▶ [Work task]:
Leave every image out, and print the remaining lines below exactly.

▶ [Data entries]:
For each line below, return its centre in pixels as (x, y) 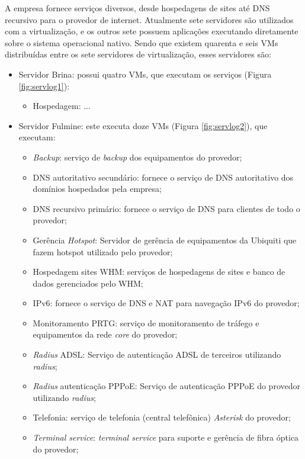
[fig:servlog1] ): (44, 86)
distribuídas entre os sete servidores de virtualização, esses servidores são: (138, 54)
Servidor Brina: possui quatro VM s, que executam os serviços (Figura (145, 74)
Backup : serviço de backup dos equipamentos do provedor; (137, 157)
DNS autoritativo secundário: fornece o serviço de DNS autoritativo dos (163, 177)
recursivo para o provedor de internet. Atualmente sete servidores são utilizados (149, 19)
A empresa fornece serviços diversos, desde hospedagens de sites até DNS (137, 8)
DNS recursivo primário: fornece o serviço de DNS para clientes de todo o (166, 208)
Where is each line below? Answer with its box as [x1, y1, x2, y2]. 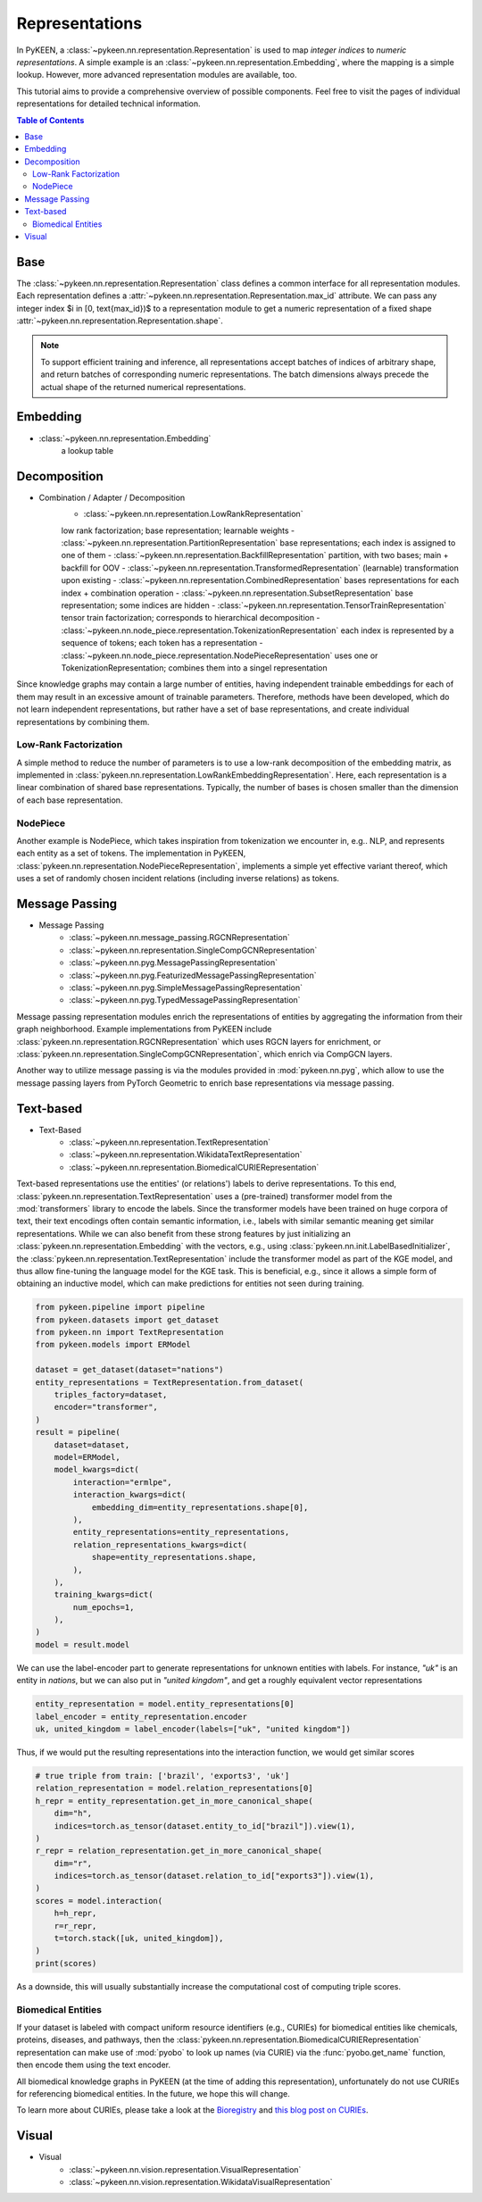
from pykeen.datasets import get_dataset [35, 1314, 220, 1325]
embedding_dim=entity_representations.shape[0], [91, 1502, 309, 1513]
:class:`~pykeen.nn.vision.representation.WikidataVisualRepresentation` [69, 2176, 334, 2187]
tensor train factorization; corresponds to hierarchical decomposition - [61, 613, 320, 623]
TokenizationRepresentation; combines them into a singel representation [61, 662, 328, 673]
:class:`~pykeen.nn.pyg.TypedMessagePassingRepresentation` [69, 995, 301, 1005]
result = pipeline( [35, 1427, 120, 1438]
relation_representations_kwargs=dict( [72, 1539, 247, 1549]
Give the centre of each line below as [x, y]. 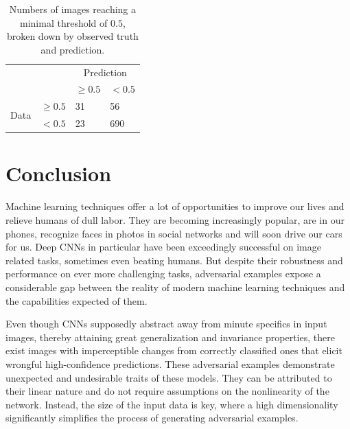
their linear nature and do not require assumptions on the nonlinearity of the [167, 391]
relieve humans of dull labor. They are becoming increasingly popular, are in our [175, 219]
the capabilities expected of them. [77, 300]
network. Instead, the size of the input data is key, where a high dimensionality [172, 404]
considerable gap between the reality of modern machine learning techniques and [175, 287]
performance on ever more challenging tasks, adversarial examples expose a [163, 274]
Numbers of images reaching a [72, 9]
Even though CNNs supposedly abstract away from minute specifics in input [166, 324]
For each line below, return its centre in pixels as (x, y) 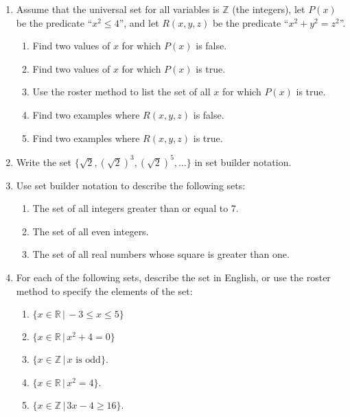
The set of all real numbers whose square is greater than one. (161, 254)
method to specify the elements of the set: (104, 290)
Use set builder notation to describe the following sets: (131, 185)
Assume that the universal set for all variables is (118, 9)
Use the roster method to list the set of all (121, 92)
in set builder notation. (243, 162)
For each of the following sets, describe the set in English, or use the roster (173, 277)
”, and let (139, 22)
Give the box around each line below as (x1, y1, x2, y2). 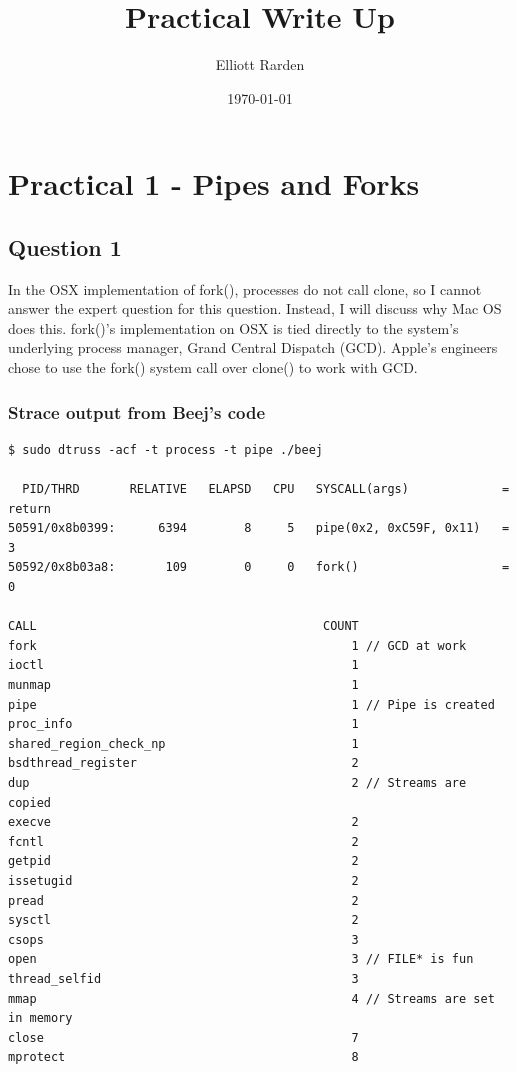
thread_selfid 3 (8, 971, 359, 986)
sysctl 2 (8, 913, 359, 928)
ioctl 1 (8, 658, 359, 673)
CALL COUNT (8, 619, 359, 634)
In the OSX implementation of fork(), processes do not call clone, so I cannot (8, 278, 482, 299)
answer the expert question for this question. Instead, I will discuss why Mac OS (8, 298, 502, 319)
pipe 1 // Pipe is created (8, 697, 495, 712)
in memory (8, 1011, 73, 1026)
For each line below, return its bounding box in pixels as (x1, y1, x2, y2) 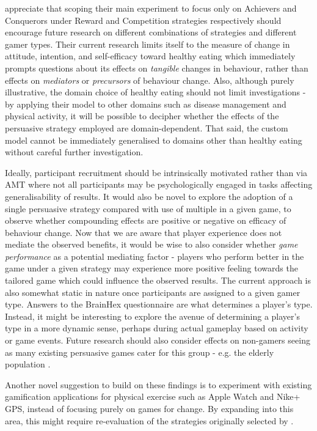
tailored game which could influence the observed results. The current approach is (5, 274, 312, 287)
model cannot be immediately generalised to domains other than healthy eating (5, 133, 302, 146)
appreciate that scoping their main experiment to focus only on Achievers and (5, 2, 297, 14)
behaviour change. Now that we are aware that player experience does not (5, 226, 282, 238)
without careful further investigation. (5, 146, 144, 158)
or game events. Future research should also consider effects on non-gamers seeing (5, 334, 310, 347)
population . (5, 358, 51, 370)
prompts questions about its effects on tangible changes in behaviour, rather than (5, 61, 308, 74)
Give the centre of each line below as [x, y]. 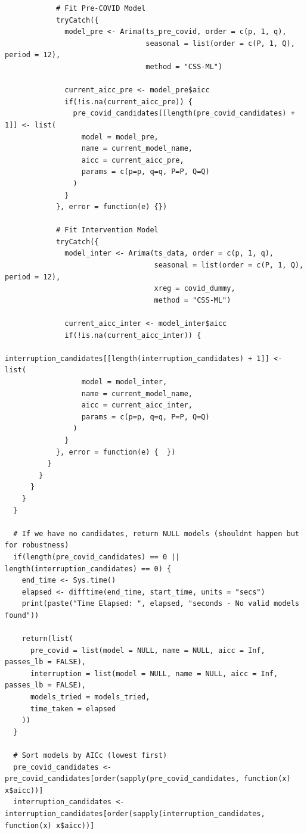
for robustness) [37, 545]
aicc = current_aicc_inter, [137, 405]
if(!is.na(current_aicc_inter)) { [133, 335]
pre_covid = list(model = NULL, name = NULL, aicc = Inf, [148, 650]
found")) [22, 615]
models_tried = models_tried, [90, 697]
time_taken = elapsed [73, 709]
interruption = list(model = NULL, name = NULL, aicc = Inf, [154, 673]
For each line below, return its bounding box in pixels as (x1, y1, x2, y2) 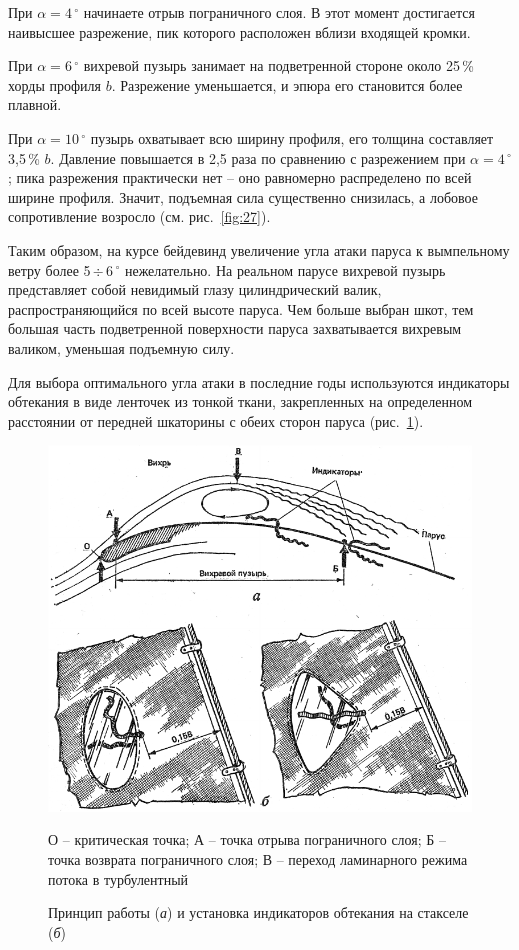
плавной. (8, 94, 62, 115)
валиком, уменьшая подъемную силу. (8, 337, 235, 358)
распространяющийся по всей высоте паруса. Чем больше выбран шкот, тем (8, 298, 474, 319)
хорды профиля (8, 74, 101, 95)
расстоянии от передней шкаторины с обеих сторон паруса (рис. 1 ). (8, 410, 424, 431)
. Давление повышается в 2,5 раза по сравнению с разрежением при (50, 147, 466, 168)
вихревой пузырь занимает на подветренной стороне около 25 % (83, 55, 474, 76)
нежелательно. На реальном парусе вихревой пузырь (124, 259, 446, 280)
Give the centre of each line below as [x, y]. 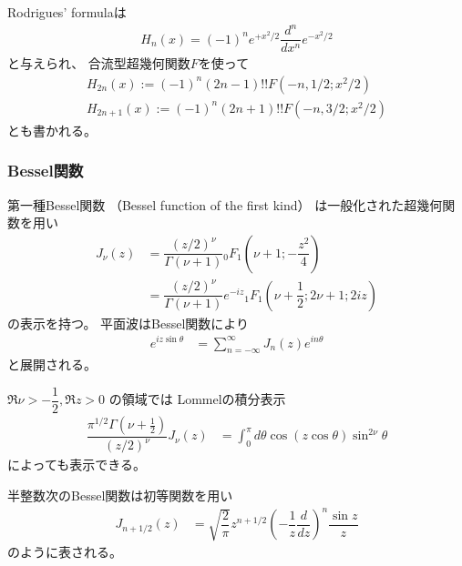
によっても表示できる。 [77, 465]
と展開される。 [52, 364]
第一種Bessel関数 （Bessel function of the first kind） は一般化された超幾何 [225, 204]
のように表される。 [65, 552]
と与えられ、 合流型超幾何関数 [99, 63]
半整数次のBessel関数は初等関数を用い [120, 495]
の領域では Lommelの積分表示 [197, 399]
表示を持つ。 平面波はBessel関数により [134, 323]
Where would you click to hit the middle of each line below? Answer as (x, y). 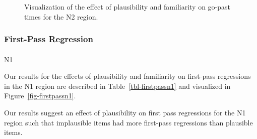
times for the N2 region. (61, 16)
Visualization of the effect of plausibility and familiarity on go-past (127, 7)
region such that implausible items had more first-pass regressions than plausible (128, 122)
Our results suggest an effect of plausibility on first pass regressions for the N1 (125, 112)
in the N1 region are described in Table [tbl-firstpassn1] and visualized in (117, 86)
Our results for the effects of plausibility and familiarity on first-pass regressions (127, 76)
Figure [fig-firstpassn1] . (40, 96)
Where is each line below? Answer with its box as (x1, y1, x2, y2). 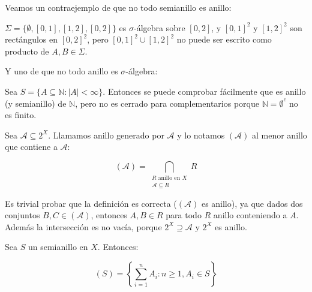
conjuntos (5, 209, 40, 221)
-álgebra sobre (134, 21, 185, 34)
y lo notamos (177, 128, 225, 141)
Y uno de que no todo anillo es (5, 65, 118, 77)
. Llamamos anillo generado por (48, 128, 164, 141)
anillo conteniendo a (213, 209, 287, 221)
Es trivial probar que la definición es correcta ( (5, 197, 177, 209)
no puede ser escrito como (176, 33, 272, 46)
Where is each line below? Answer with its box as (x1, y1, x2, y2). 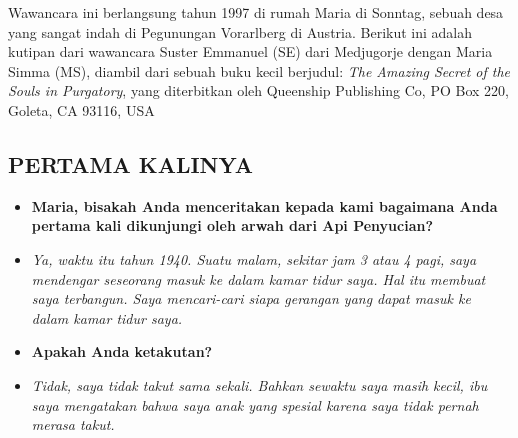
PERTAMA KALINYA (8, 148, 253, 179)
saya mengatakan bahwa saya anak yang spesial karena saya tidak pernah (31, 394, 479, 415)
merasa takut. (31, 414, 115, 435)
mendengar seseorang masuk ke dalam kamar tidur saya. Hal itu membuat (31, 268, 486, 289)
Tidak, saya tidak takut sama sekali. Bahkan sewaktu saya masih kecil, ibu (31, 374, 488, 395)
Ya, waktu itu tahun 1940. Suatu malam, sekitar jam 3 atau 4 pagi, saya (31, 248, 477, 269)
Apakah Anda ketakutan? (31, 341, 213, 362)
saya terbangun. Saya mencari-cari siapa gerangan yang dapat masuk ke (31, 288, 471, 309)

▶ [Exercise response]:
For each line below, return its centre in pixels as (x, y) 
[fig:servlog1] ): (44, 86)
distribuídas entre os sete servidores de virtualização, esses servidores são: (138, 54)
Servidor Brina: possui quatro VM s, que executam os serviços (Figura (145, 74)
Backup : serviço de backup dos equipamentos do provedor; (137, 157)
DNS autoritativo secundário: fornece o serviço de DNS autoritativo dos (163, 177)
recursivo para o provedor de internet. Atualmente sete servidores são utilizados (149, 19)
A empresa fornece serviços diversos, desde hospedagens de sites até DNS (137, 8)
DNS recursivo primário: fornece o serviço de DNS para clientes de todo o (166, 208)
Where is each line below? Answer with its box as [x1, y1, x2, y2]. 
from pykeen.datasets import get_dataset [35, 1314, 220, 1325]
embedding_dim=entity_representations.shape[0], [91, 1502, 309, 1513]
:class:`~pykeen.nn.vision.representation.WikidataVisualRepresentation` [69, 2176, 334, 2187]
tensor train factorization; corresponds to hierarchical decomposition - [61, 613, 320, 623]
TokenizationRepresentation; combines them into a singel representation [61, 662, 328, 673]
:class:`~pykeen.nn.pyg.TypedMessagePassingRepresentation` [69, 995, 301, 1005]
result = pipeline( [35, 1427, 120, 1438]
relation_representations_kwargs=dict( [72, 1539, 247, 1549]
Give the centre of each line below as [x, y]. 
their linear nature and do not require assumptions on the nonlinearity of the [167, 391]
relieve humans of dull labor. They are becoming increasingly popular, are in our [175, 219]
the capabilities expected of them. [77, 300]
network. Instead, the size of the input data is key, where a high dimensionality [172, 404]
considerable gap between the reality of modern machine learning techniques and [175, 287]
performance on ever more challenging tasks, adversarial examples expose a [163, 274]
Numbers of images reaching a [72, 9]
Even though CNNs supposedly abstract away from minute specifics in input [166, 324]
For each line below, return its centre in pixels as (x, y) 
The set of all real numbers whose square is greater than one. (161, 254)
method to specify the elements of the set: (104, 290)
Use set builder notation to describe the following sets: (131, 185)
Assume that the universal set for all variables is (118, 9)
Use the roster method to list the set of all (121, 92)
in set builder notation. (243, 162)
For each of the following sets, describe the set in English, or use the roster (173, 277)
”, and let (139, 22)
Give the box around each line below as (x1, y1, x2, y2). 
thread_selfid 3 (8, 971, 359, 986)
sysctl 2 (8, 913, 359, 928)
ioctl 1 (8, 658, 359, 673)
CALL COUNT (8, 619, 359, 634)
In the OSX implementation of fork(), processes do not call clone, so I cannot (8, 278, 482, 299)
answer the expert question for this question. Instead, I will discuss why Mac OS (8, 298, 502, 319)
pipe 1 // Pipe is created (8, 697, 495, 712)
in memory (8, 1011, 73, 1026)
For each line below, return its bounding box in pixels as (x1, y1, x2, y2) 
tailored game which could influence the observed results. The current approach is (5, 274, 312, 287)
model cannot be immediately generalised to domains other than healthy eating (5, 133, 302, 146)
appreciate that scoping their main experiment to focus only on Achievers and (5, 2, 297, 14)
behaviour change. Now that we are aware that player experience does not (5, 226, 282, 238)
without careful further investigation. (5, 146, 144, 158)
or game events. Future research should also consider effects on non-gamers seeing (5, 334, 310, 347)
population . (5, 358, 51, 370)
prompts questions about its effects on tangible changes in behaviour, rather than (5, 61, 308, 74)
Give the centre of each line below as [x, y]. 
for robustness) [37, 545]
aicc = current_aicc_inter, [137, 405]
if(!is.na(current_aicc_inter)) { [133, 335]
pre_covid = list(model = NULL, name = NULL, aicc = Inf, [148, 650]
found")) [22, 615]
models_tried = models_tried, [90, 697]
time_taken = elapsed [73, 709]
interruption = list(model = NULL, name = NULL, aicc = Inf, [154, 673]
For each line below, return its bounding box in pixels as (x1, y1, x2, y2) 
плавной. (8, 94, 62, 115)
валиком, уменьшая подъемную силу. (8, 337, 235, 358)
распространяющийся по всей высоте паруса. Чем больше выбран шкот, тем (8, 298, 474, 319)
хорды профиля (8, 74, 101, 95)
расстоянии от передней шкаторины с обеих сторон паруса (рис. 1 ). (8, 410, 424, 431)
. Давление повышается в 2,5 раза по сравнению с разрежением при (50, 147, 466, 168)
вихревой пузырь занимает на подветренной стороне около 25 % (83, 55, 474, 76)
нежелательно. На реальном парусе вихревой пузырь (124, 259, 446, 280)
Give the centre of each line below as [x, y]. 
によっても表示できる。 [77, 465]
と展開される。 [52, 364]
第一種Bessel関数 （Bessel function of the first kind） は一般化された超幾何 [225, 204]
のように表される。 [65, 552]
と与えられ、 合流型超幾何関数 [99, 63]
半整数次のBessel関数は初等関数を用い [120, 495]
の領域では Lommelの積分表示 [197, 399]
表示を持つ。 平面波はBessel関数により [134, 323]
Where would you click to hit the middle of each line below? Answer as (x, y). 
times for the N2 region. (61, 16)
Visualization of the effect of plausibility and familiarity on go-past (127, 7)
region such that implausible items had more first-pass regressions than plausible (128, 122)
Our results suggest an effect of plausibility on first pass regressions for the N1 (125, 112)
in the N1 region are described in Table [tbl-firstpassn1] and visualized in (117, 86)
Our results for the effects of plausibility and familiarity on first-pass regressions (127, 76)
Figure [fig-firstpassn1] . (40, 96)
Where is each line below? Answer with its box as (x1, y1, x2, y2). 
conjuntos (5, 209, 40, 221)
-álgebra sobre (134, 21, 185, 34)
y lo notamos (177, 128, 225, 141)
Y uno de que no todo anillo es (5, 65, 118, 77)
. Llamamos anillo generado por (48, 128, 164, 141)
anillo conteniendo a (213, 209, 287, 221)
Es trivial probar que la definición es correcta ( (5, 197, 177, 209)
no puede ser escrito como (176, 33, 272, 46)
Where is each line below? Answer with its box as (x1, y1, x2, y2). 
PERTAMA KALINYA (8, 148, 253, 179)
saya mengatakan bahwa saya anak yang spesial karena saya tidak pernah (31, 394, 479, 415)
merasa takut. (31, 414, 115, 435)
mendengar seseorang masuk ke dalam kamar tidur saya. Hal itu membuat (31, 268, 486, 289)
Tidak, saya tidak takut sama sekali. Bahkan sewaktu saya masih kecil, ibu (31, 374, 488, 395)
Ya, waktu itu tahun 1940. Suatu malam, sekitar jam 3 atau 4 pagi, saya (31, 248, 477, 269)
Apakah Anda ketakutan? (31, 341, 213, 362)
saya terbangun. Saya mencari-cari siapa gerangan yang dapat masuk ke (31, 288, 471, 309)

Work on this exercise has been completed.